What to work on> Apart from the pictures, every line below needs to be reproduced verbatim.

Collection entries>
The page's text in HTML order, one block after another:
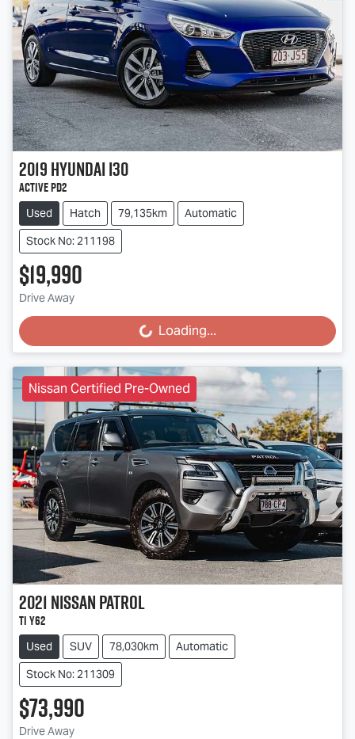
2019Hyundaii30
Active PD2
Used Hatch 79,135km
Automatic
Stock No: 211198
$19,990
Drive Away
Loading... Loading...
Nissan Certified Pre-Owned
2021NissanPatrol
Ti Y62
Used SUV 78,030km
Automatic
Stock No: 211309
$73,990
Drive Away
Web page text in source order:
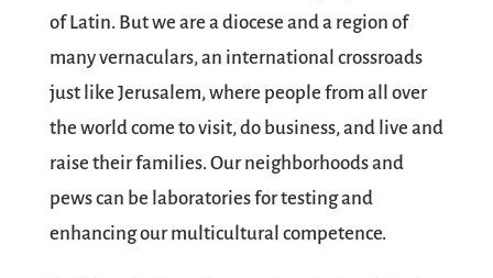
of Latin. But we are a diocese and a region of
many vernaculars, an international crossroads
just like Jerusalem, where people from all over
the world come to visit, do business, and live and
raise their families. Our neighborhoods and
pews can be laboratories for testing and
enhancing our multicultural competence.
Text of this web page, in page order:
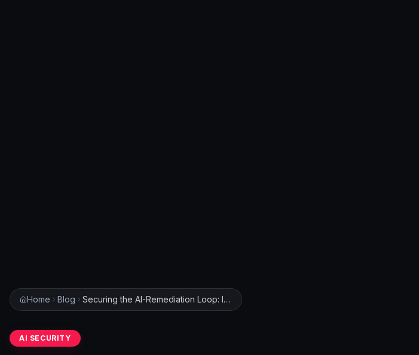
Home Blog Securing the AI-Remediation Loop: Implementing Node.js Integrity Policies for Claude Code
AI SECURITY
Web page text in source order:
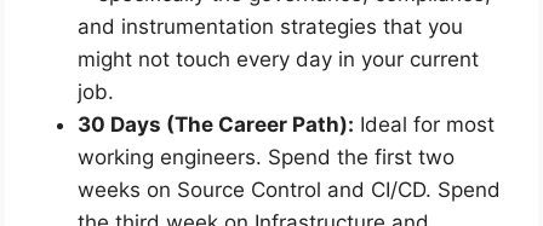
and instrumentation strategies that you
might not touch every day in your current
job.
30 Days (The Career Path): Ideal for most
working engineers. Spend the first two
weeks on Source Control and CI/CD. Spend
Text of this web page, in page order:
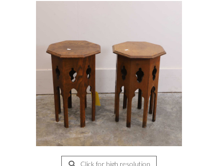
Click for high resolution
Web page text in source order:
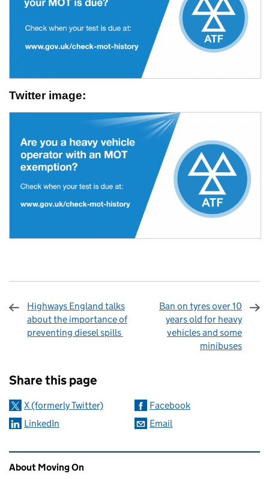
Twitter image:
Highways England talks
about the importance of
preventing diesel spills
Ban on tyres over 10
years old for heavy
vehicles and some
minibuses
Share this page
X (formerly Twitter)
Facebook
LinkedIn
Email
Related content and links
About Moving On
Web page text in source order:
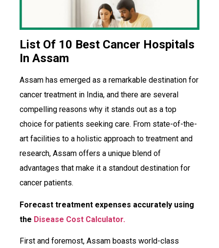
List Of 10 Best Cancer Hospitals
In Assam
Assam has emerged as a remarkable destination for
cancer treatment in India, and there are several
compelling reasons why it stands out as a top
choice for patients seeking care. From state-of-the-
art facilities to a holistic approach to treatment and
research, Assam offers a unique blend of
advantages that make it a standout destination for
cancer patients.
Forecast treatment expenses accurately using
the Disease Cost Calculator.
First and foremost, Assam boasts world-class
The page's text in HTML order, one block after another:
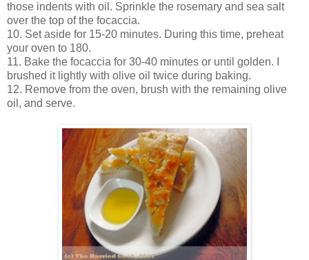
those indents with oil. Sprinkle the rosemary and sea salt
over the top of the focaccia.
10. Set aside for 15-20 minutes. During this time, preheat
your oven to 180.
11. Bake the focaccia for 30-40 minutes or until golden. I
brushed it lightly with olive oil twice during baking.
12. Remove from the oven, brush with the remaining olive
oil, and serve.
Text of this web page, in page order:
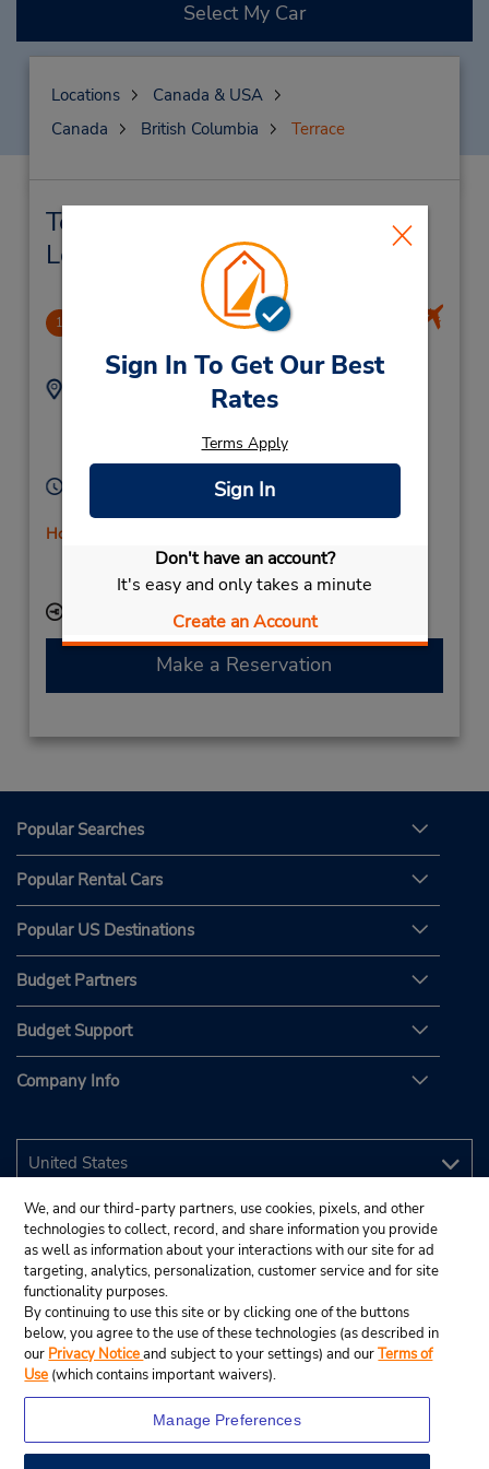
Sign In To Get Our Best
Rates
Terms Apply
Sign In
Don't have an account?
It's easy and only takes a minute
Create an Account
Select My Car
Locations
Canada & USA
Canada
British Columbia Terrace
Terrace Car Rental & Nearby
Locations
1 Terrace/Kitimat Regional Airport
Address:
V8G 0E9,
Canada
Location Type:
Licensee
Sun - Sat 9:00 AM - 11:00 PM
Holiday Hours
If flying in, the rental counter is within the terminal
with a short walk to the car lot.
Keydrop Location
Make a Reservation
Popular Searches
Popular Rental Cars
Popular US Destinations
Budget Partners
Budget Support
Company Info
We, and our third-party partners, use cookies, pixels, and other
technologies to collect, record, and share information you provide
as well as information about your interactions with our site for ad
targeting, analytics, personalization, customer service and for site
functionality purposes.
By continuing to use this site or by clicking one of the buttons
below, you agree to the use of these technologies (as described in
our Privacy Noticeand subject to your settings) and ourTerms of
Use (which contains important waivers).
Manage Preferences
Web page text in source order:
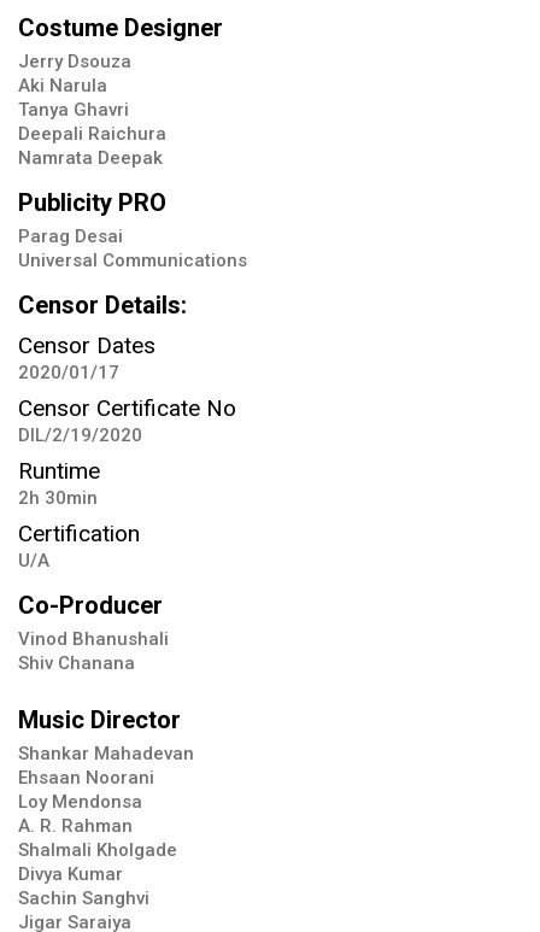
Costume Designer
Jerry Dsouza
Aki Narula
Tanya Ghavri
Deepali Raichura
Namrata Deepak
Publicity PRO
Parag Desai
Universal Communications
Censor Details:
Censor Dates
2020/01/17
Censor Certificate No
DIL/2/19/2020
Runtime
2h 30min
Certification
U/A
Co-Producer
Vinod Bhanushali
Shiv Chanana
Music Director
Shankar Mahadevan
Ehsaan Noorani
Loy Mendonsa
A. R. Rahman
Shalmali Kholgade
Divya Kumar
Sachin Sanghvi
Jigar Saraiya
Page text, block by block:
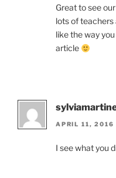
Great to see
lots of teachers
like the way
article
APRIL 11, 2016
I see what you
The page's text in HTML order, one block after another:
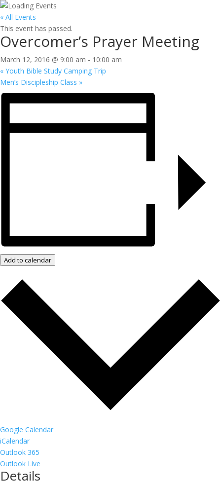
« All Events
This event has passed.
Overcomer’s Prayer Meeting
March 12, 2016 @ 9:00 am - 10:00 am
« Youth Bible Study Camping Trip
Men’s Discipleship Class »
Add to calendar
Google Calendar
iCalendar
Outlook 365
Outlook Live
Details
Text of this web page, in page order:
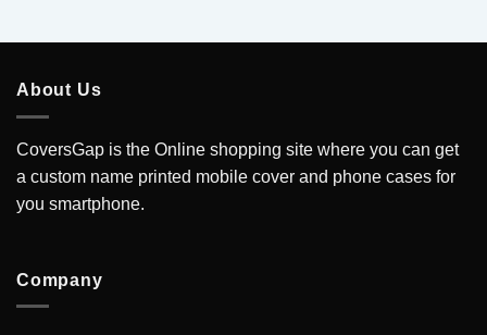
About Us
CoversGap is the Online shopping site where you can get
a custom name printed mobile cover and phone cases for
you smartphone.
Company
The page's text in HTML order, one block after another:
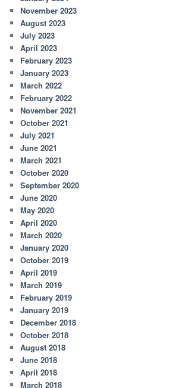
November 2023
August 2023
July 2023
April 2023
February 2023
January 2023
March 2022
February 2022
November 2021
October 2021
July 2021
June 2021
March 2021
October 2020
September 2020
June 2020
May 2020
April 2020
March 2020
January 2020
October 2019
April 2019
March 2019
February 2019
January 2019
December 2018
October 2018
August 2018
June 2018
April 2018
March 2018
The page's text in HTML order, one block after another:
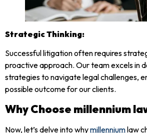
Strategic Thinking:
Successful litigation often requires
proactive approach. Our team excels in
strategies to navigate legal challenges,
possible outcome for our clients.
Why Choose millennium
Now, let’s delve into whymillenniumlaw
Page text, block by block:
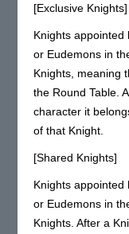
[Exclusive Knights]
Knights appointed
or Eudemons in
Knights, meaning
the Round Table.
character it
of that Knight.
[Shared Knights]
Knights
or Eudemons in
Knights. After a
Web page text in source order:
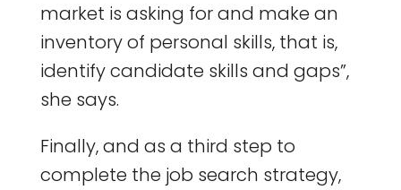
market is asking for and make an
inventory of personal skills, that is,
identify candidate skills and gaps”,
she says.
Finally, and as a third step to
complete the job search strategy,
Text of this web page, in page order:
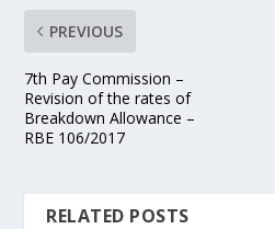
PREVIOUS
7th Pay Commission –
Revision of the rates of
Breakdown Allowance –
RBE 106/2017
RELATED POSTS
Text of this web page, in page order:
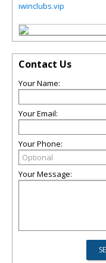
iwinclubs.vip
Contact Us
Your Name:
Your Email:
Your Phone:
Your Message:
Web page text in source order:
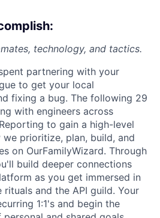
technology, and tactics.
partnering with your
to get your local
fixing a bug. The following 29
with engineers across
to gain a high-level
prioritize, plan, build, and
on OurFamilyWizard. Through
build deeper connections
as you get immersed in
and the API guild. Your
1:1's and begin the
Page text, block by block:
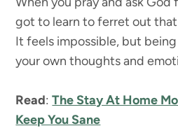
got to learn to ferret out
It feels impossible, but
your own thoughts and
Read:The Stay At Home
Keep You Sane
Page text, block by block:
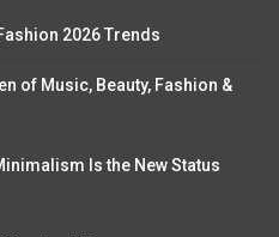
2026 Trends
of Music, Beauty, Fashion &
Is the New Status
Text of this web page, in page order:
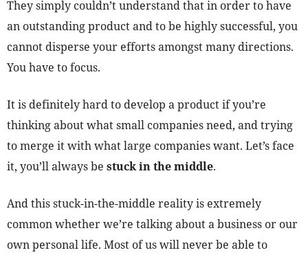
They simply couldn’t understand that in order to have
an outstanding product and to be highly successful, you
cannot disperse your efforts amongst many directions.
You have to focus.
It is definitely hard to develop a product if you’re
thinking about what small companies need, and trying
to merge it with what large companies want. Let’s face
it, you’ll always be stuck in the middle.
And this stuck-in-the-middle reality is extremely
common whether we’re talking about a business or our
own personal life. Most of us will never be able to
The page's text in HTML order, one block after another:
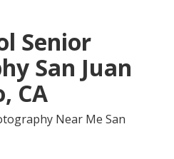
Senior
San Juan
CA
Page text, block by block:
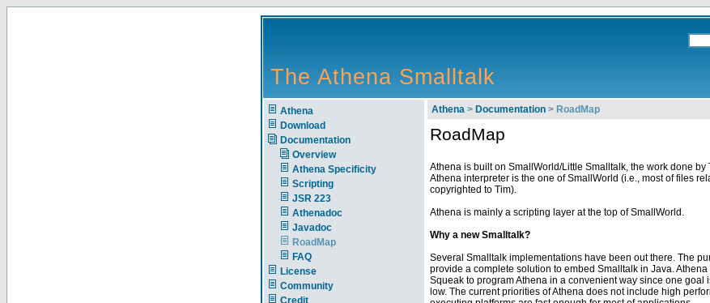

Result of the task>
The page's text in HTML order, one block after another:
2019Hyundaii30
Active PD2
Used Hatch 79,135km
Automatic
Stock No: 211198
$19,990
Drive Away
Loading... Loading...
Nissan Certified Pre-Owned
2021NissanPatrol
Ti Y62
Used SUV 78,030km
Automatic
Stock No: 211309
$73,990
Drive Away
Web page text in source order:
of Latin. But we are a diocese and a region of
many vernaculars, an international crossroads
just like Jerusalem, where people from all over
the world come to visit, do business, and live and
raise their families. Our neighborhoods and
pews can be laboratories for testing and
enhancing our multicultural competence.
Text of this web page, in page order:
Home Blog Securing the AI-Remediation Loop: Implementing Node.js Integrity Policies for Claude Code
AI SECURITY
Web page text in source order:
and instrumentation strategies that you
might not touch every day in your current
job.
30 Days (The Career Path): Ideal for most
working engineers. Spend the first two
weeks on Source Control and CI/CD. Spend
Text of this web page, in page order:
Click for high resolution
Web page text in source order:
Twitter image:
Highways England talks
about the importance of
preventing diesel spills
Ban on tyres over 10
years old for heavy
vehicles and some
minibuses
Share this page
X (formerly Twitter)
Facebook
LinkedIn
Email
Related content and links
About Moving On
Web page text in source order:
List Of 10 Best Cancer Hospitals
In Assam
Assam has emerged as a remarkable destination for
cancer treatment in India, and there are several
compelling reasons why it stands out as a top
choice for patients seeking care. From state-of-the-
art facilities to a holistic approach to treatment and
research, Assam offers a unique blend of
advantages that make it a standout destination for
cancer patients.
Forecast treatment expenses accurately using
the Disease Cost Calculator.
First and foremost, Assam boasts world-class
The page's text in HTML order, one block after another:
those indents with oil. Sprinkle the rosemary and sea salt
over the top of the focaccia.
10. Set aside for 15-20 minutes. During this time, preheat
your oven to 180.
11. Bake the focaccia for 30-40 minutes or until golden. I
brushed it lightly with olive oil twice during baking.
12. Remove from the oven, brush with the remaining olive
oil, and serve.
Text of this web page, in page order:
Sign In To Get Our Best
Rates
Terms Apply
Sign In
Don't have an account?
It's easy and only takes a minute
Create an Account
Select My Car
Locations
Canada & USA
Canada
British Columbia Terrace
Terrace Car Rental & Nearby
Locations
1 Terrace/Kitimat Regional Airport
Address:
V8G 0E9,
Canada
Location Type:
Licensee
Sun - Sat 9:00 AM - 11:00 PM
Holiday Hours
If flying in, the rental counter is within the terminal
with a short walk to the car lot.
Keydrop Location
Make a Reservation
Popular Searches
Popular Rental Cars
Popular US Destinations
Budget Partners
Budget Support
Company Info
We, and our third-party partners, use cookies, pixels, and other
technologies to collect, record, and share information you provide
as well as information about your interactions with our site for ad
targeting, analytics, personalization, customer service and for site
functionality purposes.
By continuing to use this site or by clicking one of the buttons
below, you agree to the use of these technologies (as described in
our Privacy Noticeand subject to your settings) and ourTerms of
Use (which contains important waivers).
Manage Preferences
Web page text in source order:
Costume Designer
Jerry Dsouza
Aki Narula
Tanya Ghavri
Deepali Raichura
Namrata Deepak
Publicity PRO
Parag Desai
Universal Communications
Censor Details:
Censor Dates
2020/01/17
Censor Certificate No
DIL/2/19/2020
Runtime
2h 30min
Certification
U/A
Co-Producer
Vinod Bhanushali
Shiv Chanana
Music Director
Shankar Mahadevan
Ehsaan Noorani
Loy Mendonsa
A. R. Rahman
Shalmali Kholgade
Divya Kumar
Sachin Sanghvi
Jigar Saraiya
Page text, block by block:
Great to see
lots of teachers
like the way
article
APRIL 11, 2016
I see what you
The page's text in HTML order, one block after another:
« All Events
This event has passed.
Overcomer’s Prayer Meeting
March 12, 2016 @ 9:00 am - 10:00 am
« Youth Bible Study Camping Trip
Men’s Discipleship Class »
Add to calendar
Google Calendar
iCalendar
Outlook 365
Outlook Live
Details
Text of this web page, in page order:
About Us
CoversGap is the Online shopping site where you can get
a custom name printed mobile cover and phone cases for
you smartphone.
Company
The page's text in HTML order, one block after another:
November 2023
August 2023
July 2023
April 2023
February 2023
January 2023
March 2022
February 2022
November 2021
October 2021
July 2021
June 2021
March 2021
October 2020
September 2020
June 2020
May 2020
April 2020
March 2020
January 2020
October 2019
April 2019
March 2019
February 2019
January 2019
December 2018
October 2018
August 2018
June 2018
April 2018
March 2018
The page's text in HTML order, one block after another:
Strategic Thinking:
Successful litigation often requires
proactive approach. Our team excels in
strategies to navigate legal challenges,
possible outcome for our clients.
Why Choose millennium
Now, let’s delve into whymillenniumlaw
Page text, block by block:
[Exclusive Knights]
Knights appointed
or Eudemons in
Knights, meaning
the Round Table.
character it
of that Knight.
[Shared Knights]
Knights
or Eudemons in
Knights. After a
Web page text in source order:
market is asking for and make an
inventory of personal skills, that is,
identify candidate skills and gaps”,
she says.
Finally, and as a third step to
complete the job search strategy,
Text of this web page, in page order:
PREVIOUS
7th Pay Commission –
Revision of the rates of
Breakdown Allowance –
RBE 106/2017
RELATED POSTS
Text of this web page, in page order:
iwinclubs.vip
Contact Us
Your Name:
Your Email:
Your Phone:
Your Message:
Web page text in source order:
technology, and tactics.
partnering with your
to get your local
fixing a bug. The following 29
with engineers across
to gain a high-level
prioritize, plan, build, and
on OurFamilyWizard. Through
build deeper connections
as you get immersed in
and the API guild. Your
1:1's and begin the
Page text, block by block:
got to learn to ferret out
It feels impossible, but
your own thoughts and
Read:The Stay At Home
Keep You Sane
Page text, block by block:
2026 Trends
of Music, Beauty, Fashion &
Is the New Status
Text of this web page, in page order:
They simply couldn’t understand that in order to have
an outstanding product and to be highly successful, you
cannot disperse your efforts amongst many directions.
You have to focus.
It is definitely hard to develop a product if you’re
thinking about what small companies need, and trying
to merge it with what large companies want. Let’s face
it, you’ll always be stuck in the middle.
And this stuck-in-the-middle reality is extremely
common whether we’re talking about a business or our
own personal life. Most of us will never be able to
The page's text in HTML order, one block after another:
Senior
San Juan
CA
Page text, block by block:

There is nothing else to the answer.